Source data

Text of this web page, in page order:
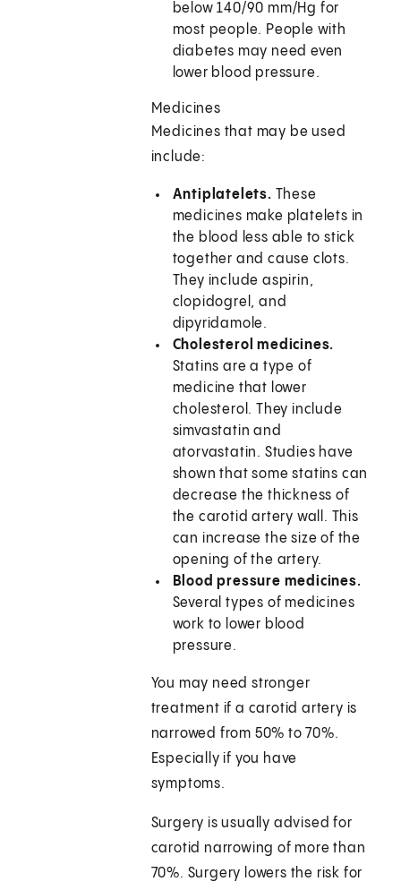
below 140/90 mm/Hg for
most people. People with
diabetes may need even
lower blood pressure.
Medicines
Medicines that may be used
include:
Antiplatelets. These
medicines make platelets in
the blood less able to stick
together and cause clots.
They include aspirin,
clopidogrel, and
dipyridamole.
Cholesterol medicines.
Statins are a type of
medicine that lower
cholesterol. They include
simvastatin and
atorvastatin. Studies have
shown that some statins can
decrease the thickness of
the carotid artery wall. This
can increase the size of the
opening of the artery.
Blood pressure medicines.
Several types of medicines
work to lower blood
pressure.
You may need stronger
treatment if a carotid artery is
narrowed from 50% to 70%.
Especially if you have
symptoms.
Surgery is usually advised for
carotid narrowing of more than
70%. Surgery lowers the risk for
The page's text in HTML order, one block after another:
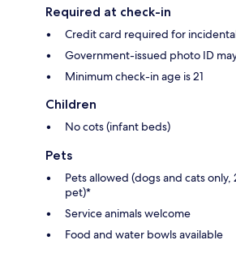
Required at check-in
Credit card required for
Government-issued photo ID
Minimum check-in age is 21
Children
No cots (infant beds)
Pets
Pets allowed (dogs and cats
pet)*
Service animals welcome
Food and water bowls available
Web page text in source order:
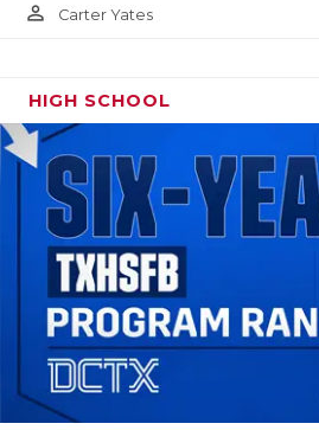
person_outline Carter Yates
HIGH SCHOOL

| Exercise aim |
Pull every line containing "Surgery" out of the data above.

| Answer section |
Surgery is usually advised for
70%. Surgery lowers the risk for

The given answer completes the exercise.